14. Moreover, the Defendant claims that the Claimant breached clause 2.3 of the Agreement by marketing the Unit while the Agreement was signed between the parties. The Defendant claims that she was suffering major health issues since 2019, and she was attempting to avoid stressful situations as such. Clause 2.3 of the Agreement states the following:

“On payment of the deposit to the Broker, by the Buyer, the Seller, shall not either by himself or through his attorney and/or agent and/or representative, either directly or indirectly, through any person:

a. Market the property for sale to any third party”.

15. Furthermore, the Defendant turns to clause 2.7 of the Agreement and claims that the parties are in the extension period in accordance with the said clause, therefore, there is no delay as claimed by the Claimant. Clause 2.7 states the following:

“Should, on the date of transfer, the transfer not take place due to a delay by a third party (including but not limited to bank for either Buyer, Seller or the developer), Agreement of Sale will AUTOMATICALLY be extended for ninety (90) days (“Extension Period”)”.

16. Therefore, the Defendant denies the Claimant’s claim in its entirety.

Findings

17. In essence, the disagreement between the parties pertains to whether the Claimant should be paid the deposit amount in the sum of AED 111,000, pursuant to clause 2.14 of the Agreement, as compensation for the delay incurred to conclude the Agreement.

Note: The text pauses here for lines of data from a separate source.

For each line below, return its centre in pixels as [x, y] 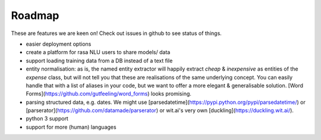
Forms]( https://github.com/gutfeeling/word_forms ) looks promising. [108, 94]
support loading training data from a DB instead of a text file [99, 61]
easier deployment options [59, 44]
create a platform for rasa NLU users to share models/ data [98, 52]
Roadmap [35, 15]
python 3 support [47, 119]
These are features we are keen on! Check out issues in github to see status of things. [117, 33]
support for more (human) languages [71, 127]
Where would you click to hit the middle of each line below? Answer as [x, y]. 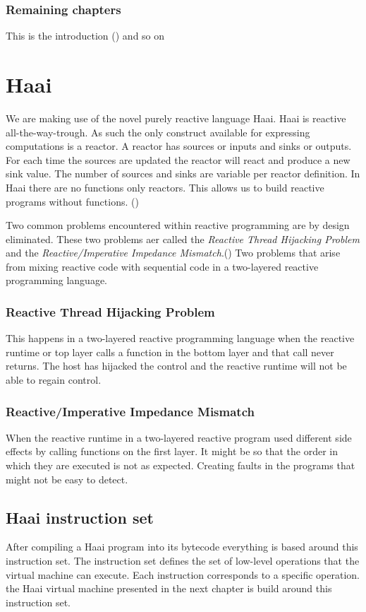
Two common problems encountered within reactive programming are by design [178, 225]
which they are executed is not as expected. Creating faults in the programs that [181, 465]
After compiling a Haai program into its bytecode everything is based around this [182, 547]
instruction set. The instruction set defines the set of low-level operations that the [183, 561]
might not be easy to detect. [67, 479]
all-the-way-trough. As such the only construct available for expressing [158, 132]
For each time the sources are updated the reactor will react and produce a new [178, 159]
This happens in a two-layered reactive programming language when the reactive [180, 338]
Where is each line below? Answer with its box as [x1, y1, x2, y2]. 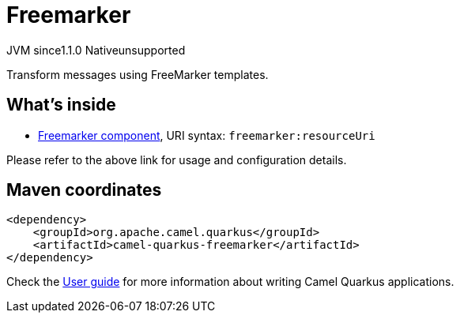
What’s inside [6, 95, 116, 115]
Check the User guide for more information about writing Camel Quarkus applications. [6, 275, 454, 289]
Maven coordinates [6, 180, 162, 201]
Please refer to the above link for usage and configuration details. [6, 152, 347, 167]
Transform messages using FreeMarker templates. [6, 67, 269, 81]
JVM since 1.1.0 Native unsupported [6, 43, 186, 57]
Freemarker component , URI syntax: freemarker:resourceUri [38, 128, 375, 142]
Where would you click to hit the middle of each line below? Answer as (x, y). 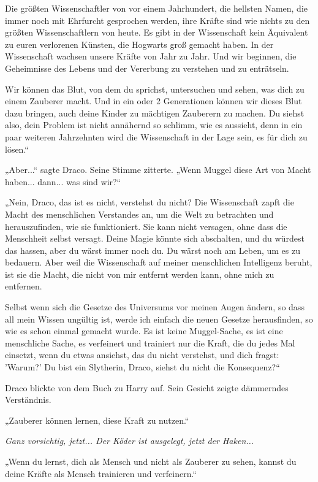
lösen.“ (17, 149)
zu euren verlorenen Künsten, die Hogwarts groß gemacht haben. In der (139, 44)
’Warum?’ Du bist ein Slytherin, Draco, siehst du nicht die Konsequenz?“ (142, 367)
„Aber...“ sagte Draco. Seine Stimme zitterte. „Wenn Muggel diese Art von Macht (158, 170)
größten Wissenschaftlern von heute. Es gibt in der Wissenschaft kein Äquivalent (157, 32)
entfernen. (24, 286)
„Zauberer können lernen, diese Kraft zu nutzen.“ (97, 420)
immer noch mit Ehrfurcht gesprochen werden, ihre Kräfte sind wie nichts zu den (157, 20)
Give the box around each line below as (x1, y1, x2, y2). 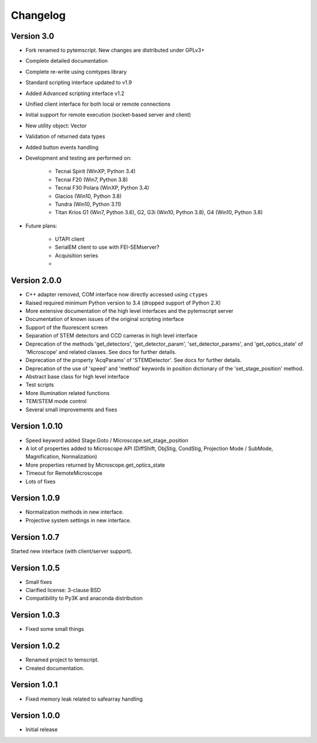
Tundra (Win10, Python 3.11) (55, 200, 122, 208)
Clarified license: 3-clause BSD (25, 587, 101, 593)
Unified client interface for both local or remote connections (25, 100, 171, 108)
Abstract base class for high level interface (25, 373, 129, 380)
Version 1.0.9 (11, 493, 60, 503)
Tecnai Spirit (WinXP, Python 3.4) (55, 168, 136, 175)
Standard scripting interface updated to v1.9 (25, 79, 132, 86)
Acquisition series (55, 252, 99, 259)
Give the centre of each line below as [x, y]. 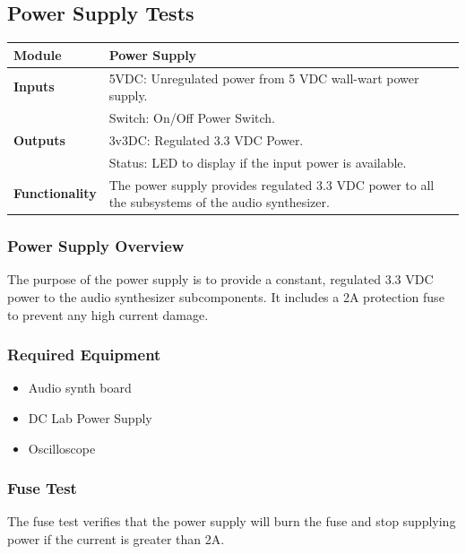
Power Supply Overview [96, 246]
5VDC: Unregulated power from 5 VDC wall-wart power [264, 78]
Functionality [55, 193]
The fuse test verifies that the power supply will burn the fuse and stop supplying [232, 521]
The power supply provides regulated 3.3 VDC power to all [272, 184]
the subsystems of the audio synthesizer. [219, 202]
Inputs [34, 87]
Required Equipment [84, 355]

18. Firstly, I note that, clause 2.14 of the Agreement, as stated in paragraph 9 of this Judgment, may be invoked in the event that the Defendant withdraws from the Agreement. The Defendant has clearly stated that she does not intend to withdraw from the Agreement. The Claimant has further failed to provide proof or evidence demonstrating that the Defendant is withdrawing from the Agreement.

19. Furthermore, I find that the Claimant has failed to provide any proof or evidence demonstrating that she has incurred financial loss due to the delay caused in concluding the Agreement. In review of the submissions made by both parties, it seems that the parties are facing some disagreements on matters related to the Unit which may or may have not caused the delay in finalising the sale of the Unit. However, these matters are not set out to be issues in the Claim, and therefore should not be considered by this Court.

20. In light of the aforementioned, I find that this Claim shall be dismissed.

Conclusion

21. The Claimant’s Claim shall be dismissed.

22. Each party shall bear its own costs.